Cuando tenía once años, más o menos, recuerdo haber leído Cóndores no entierran todos los días, del escritor tulueño Gustavo Álvarez Gardeazábal. En mis recuerdos de lecturas, ese fue el primer libro colombiano violento que leí, y quedé maravillada: una Colombia se me comenzaba a dibujar en la literatura, y me gustaba. No era la Colombia que salía en el libro de Ciencias Sociales, no era la Colombia que leía diariamente en el pizarrón del colegio, ni en los atlas, ni en ese mapa gigante que, extendido sobre la mesa de costura de mi abuela, resistía paciente los dedos de mi abuelo recorriéndolo mientras me contaba apartes de la historia colombiana.

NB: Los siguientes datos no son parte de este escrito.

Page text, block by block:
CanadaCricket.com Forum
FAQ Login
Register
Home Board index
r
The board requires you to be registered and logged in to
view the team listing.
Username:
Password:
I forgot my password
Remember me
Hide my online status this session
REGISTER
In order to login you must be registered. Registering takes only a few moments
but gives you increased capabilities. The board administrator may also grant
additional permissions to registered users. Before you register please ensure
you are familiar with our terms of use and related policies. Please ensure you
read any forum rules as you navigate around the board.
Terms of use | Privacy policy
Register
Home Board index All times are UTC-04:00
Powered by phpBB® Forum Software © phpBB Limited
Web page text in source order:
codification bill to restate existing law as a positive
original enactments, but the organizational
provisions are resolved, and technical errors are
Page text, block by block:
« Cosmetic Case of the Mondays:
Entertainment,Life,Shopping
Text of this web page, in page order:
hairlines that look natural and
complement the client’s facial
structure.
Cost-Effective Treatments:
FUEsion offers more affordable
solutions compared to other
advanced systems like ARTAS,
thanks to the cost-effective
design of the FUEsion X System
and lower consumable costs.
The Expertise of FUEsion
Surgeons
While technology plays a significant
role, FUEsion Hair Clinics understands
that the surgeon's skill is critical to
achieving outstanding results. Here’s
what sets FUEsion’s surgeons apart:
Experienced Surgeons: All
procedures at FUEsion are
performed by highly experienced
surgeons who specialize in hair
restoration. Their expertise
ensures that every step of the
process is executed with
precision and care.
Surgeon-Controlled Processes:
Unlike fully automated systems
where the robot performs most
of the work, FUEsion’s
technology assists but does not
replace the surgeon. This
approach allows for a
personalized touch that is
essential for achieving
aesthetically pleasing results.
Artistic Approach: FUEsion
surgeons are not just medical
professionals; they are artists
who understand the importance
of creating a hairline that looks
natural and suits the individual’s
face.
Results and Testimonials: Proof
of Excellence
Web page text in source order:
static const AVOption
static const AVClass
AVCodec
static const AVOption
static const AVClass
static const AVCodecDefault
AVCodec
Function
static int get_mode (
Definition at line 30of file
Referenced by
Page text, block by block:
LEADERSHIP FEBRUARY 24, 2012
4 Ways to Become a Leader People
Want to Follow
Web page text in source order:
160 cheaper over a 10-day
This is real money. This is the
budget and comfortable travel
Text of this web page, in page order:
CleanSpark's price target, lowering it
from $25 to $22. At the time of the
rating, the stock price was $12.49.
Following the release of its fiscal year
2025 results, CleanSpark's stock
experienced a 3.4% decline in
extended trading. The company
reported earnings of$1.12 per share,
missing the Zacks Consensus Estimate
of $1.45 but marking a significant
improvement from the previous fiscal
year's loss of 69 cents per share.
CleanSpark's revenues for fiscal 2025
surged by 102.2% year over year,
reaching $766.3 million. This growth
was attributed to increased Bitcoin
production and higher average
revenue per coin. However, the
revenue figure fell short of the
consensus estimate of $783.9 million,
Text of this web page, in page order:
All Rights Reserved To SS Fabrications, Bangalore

Tres o cuatro años más tarde tuve una profesora de castellano a quien le gustaba mucho consentir mi gusto por la lectura prestándome libros, sobre todo aquellos libros de publicación reciente (estoy hablando, más precisamente, de los años 97, 98, 99) que no habían llegado a la ciudad en donde yo vivía y que ella conseguía en Medellín. Un día, mi profesora apareció con un libro que, si mi memoria no me engaña, publicaba Editorial Plaza & Janés y cuyo autor no me sonaba para nada. El libro se titulaba Rosario Tijeras y el autor es el hoy reconocidísimo Jorge Franco Ramos. Para ese entonces Rosario Tijeras recién comenzaba a llamar la atención de todos esos lectores que se interesaron tanto en la historia y que agotaron, según algunas cifras que saqué al vuelo de internet, 25.000 ejemplares, algo novedoso en un país que, por las quejas que yo he escuchado siempre, lee poco, o casi no lee.

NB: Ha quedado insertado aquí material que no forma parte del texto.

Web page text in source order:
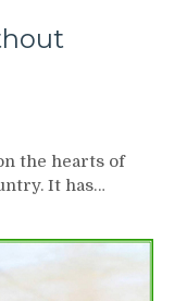
the hearts of
It has…
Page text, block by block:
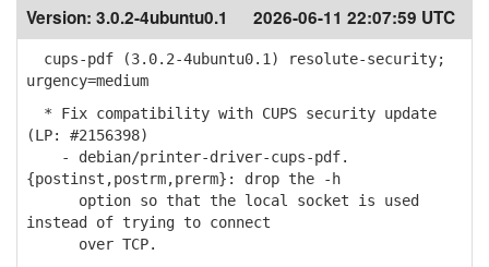
Version: 3.0.2-4ubuntu0.1 2026-06-11 22:07:59 UTC
cups-pdf (3.0.2-4ubuntu0.1) resolute-security;
urgency=medium
* Fix compatibility with CUPS security update
(LP: #2156398)
- debian/printer-driver-cups-pdf.
{postinst,postrm,prerm}: drop the -h
option so that the local socket is used
instead of trying to connect
over TCP.
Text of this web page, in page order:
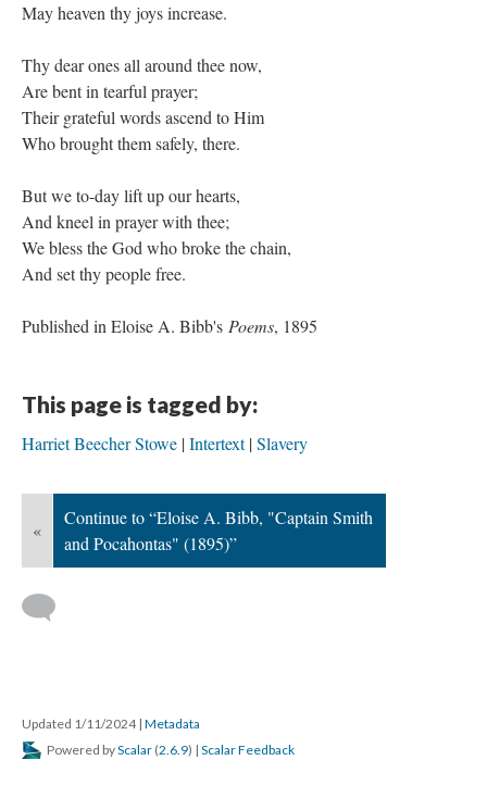
May heaven thy joys increase.
Thy dear ones all around thee now,
Are bent in tearful prayer;
Their grateful words ascend to Him
Who brought them safely, there.
But we to-day lift up our hearts,
And kneel in prayer with thee;
We bless the God who broke the chain,
And set thy people free.
Published in Eloise A. Bibb's Poems, 1895
This page is tagged by:
Harriet Beecher Stowe Intertext Slavery
«
Continue to “Eloise A. Bibb, "Captain Smith
and Pocahontas" (1895)”
Updated 1/11/2024 | Metadata
Powered byScalar (2.6.9) | Scalar Feedback
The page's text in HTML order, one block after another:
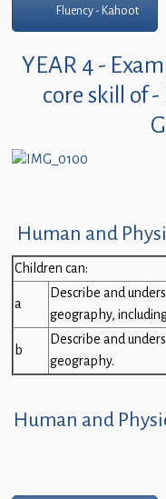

En el tiempo que medió entre mi lectura de Cóndores no entierran todos los días y Rosario Tijeras leí muchísimos otros libros de autores colombianos que se quedaron grabados en mi memoria hasta hoy, y citaré tan sólo unos cuantos, por ejemplo, Cien años de soledad, Noticia de un secuestro, Crónica de una muerte anunciada, de Gabriel García Márquez, Siervo sin tierra y El Cristo de espaldas, de Eduardo Caballero Calderón, y La virgen de los sicarios de Fernando Vallejo; eso por el lado de la ficción, porque luego también vinieron otros géneros, como la crónica y la obra que primero acude a mi memoria es No nacimos pa’ semilla de Alonso Salazar. Rosario Tijeras fue el último libro colombiano cuya temática gira en torno a la violencia que leí antes de mudarme a Chile. Ya luego llegaron otros autores, otras inquietudes, otros gustos y me perdí en ese paraíso que es la biblioteca – según decía Jorge Luis Borges, y yo estoy de acuerdo – y dejé de lado a Colombia y sus autores.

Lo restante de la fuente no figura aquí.